Put some brakes in place, so the next time you find yourself in these trigger situations, you become aware of what is happening and can stop yourself from buying. For instance, if you find yourself with the urge to shop after a difficult conversation, leave your credit cards at home when you go to the mall and ask a salesperson to hold anything you want to buy until the next day. Those purchases may not seem as appealing once you leave the store. Avoid shopping with people in your life who tend to tempt you to buy. When you’re heading into situations where your resolve tends to be weak, invite a trusted friend or family member to join you and act as a reality check. You may feel differently about that brand new car you want to lease if you have to explain to your ultra-frugal brother why last year’s model isn’t good enough anymore.


2. Budget for extras

If you’ve ever been on a diet that was very restrictive, you know what inevitably happens. As you struggle with constant deprival, the desire for chocolate cake suddenly becomes overwhelming.

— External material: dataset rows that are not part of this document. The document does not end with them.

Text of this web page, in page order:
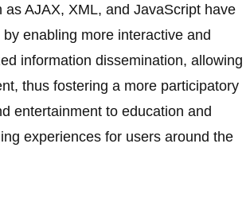
AJAX, XML, and JavaScript have
enabling more interactive and
information dissemination, allowing
thus fostering a more participatory
entertainment to education and
experiences for users around the
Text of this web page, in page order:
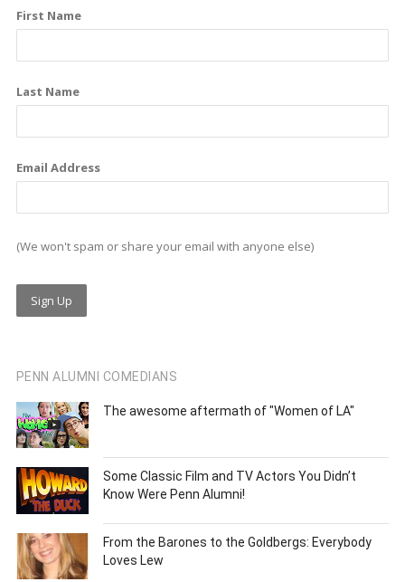
o
k
i
n
r
a
First Name
Last Name
Email Address
(We won't spam or share your email with anyone else)
PENN ALUMNI COMEDIANS
The awesome aftermath of "Women of LA"
Some Classic Film and TV Actors You Didn’t
Know Were Penn Alumni!
From the Barones to the Goldbergs: Everybody
Loves Lew
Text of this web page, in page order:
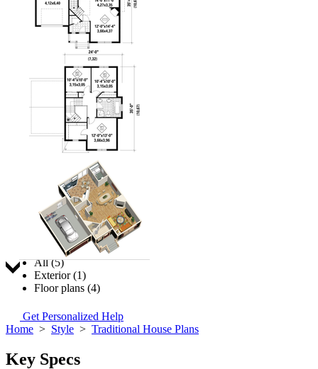
Jump to:
All (5)
Exterior (1)
Floor plans (4)
Get Personalized Help
Home > Style > Traditional House Plans
Key Specs
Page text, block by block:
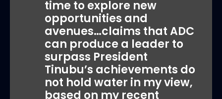
time to explore new
opportunities and
avenues…claims that ADC
can produce a leader to
surpass President
Tinubu’s achievements do
not hold water in my view,
based on my recent
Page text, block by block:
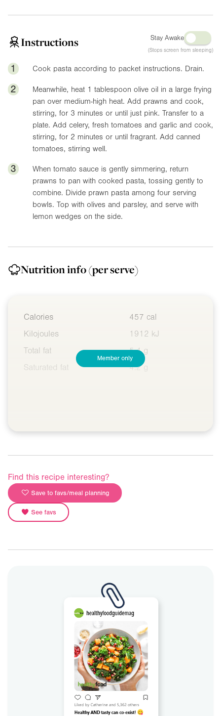
Instructions Stay Awake
(Stops screen from sleeping)
1 Cook pasta according to packet instructions. Drain.
2
Meanwhile, heat 1 tablespoon olive oil in a large frying
pan over medium-high heat. Add prawns and cook,
stirring, for 3 minutes or until just pink. Transfer to a
plate. Add celery, fresh tomatoes and garlic and cook,
stirring, for 2 minutes or until fragrant. Add canned
tomatoes, stirring well.
3
When tomato sauce is gently simmering, return
prawns to pan with cooked pasta, tossing gently to
combine. Divide prawn pasta among four serving
bowls. Top with olives and parsley, and serve with
lemon wedges on the side.
Nutrition info(per serve)
Calories
457 cal
Kilojoules
1912 kJ
Total fat
5.4 g
Saturated fat
4.2 g
Member only
Find this recipe interesting?
Save to favs/meal planning
See favs
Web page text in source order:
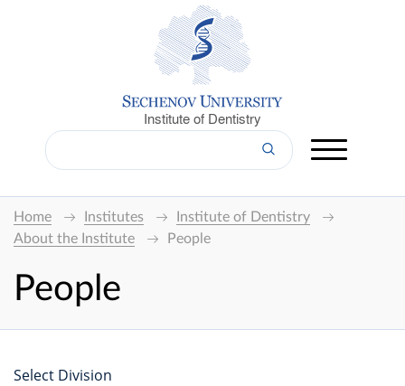
Institute of Dentistry
Home Institutes
Institute of Dentistry
About the Institute
People
People
Select Division

The same holds true with your money. If your budget is so strict that you allow yourself no money for extras, you may be more prone to “cheating” on it than if you gave yourself a little leeway.

In your household budget, decide each month about how much you will spend on splurges and include a line item for them. If you are married or have a family, remember to take into account the splurges that others in your household may want to make, as well. You may need to make some compromises. It’s easy to blow your household budget if you don’t communicate about these extra purchases.


3. Set up a “splurge fund”

The key to splurging without guilt? It’s setting aside the money for your splurges in advance. If you know you’ve saved $200 a month for fun extras, you can enjoy your purchases guilt-free.

Making a simple automatic deduction from your checking account into a sub-account is all it takes to build a “splurge fund.” If your bank account doesn’t offer sub-accounts, consider setting up a small statement savings account to stow away the money. Often these accounts have very low fees.


What you can do next

If you recognize your spending triggers and allow yourself (and budget for) the occasional indulgence, it's easier to fight the urge to splurge.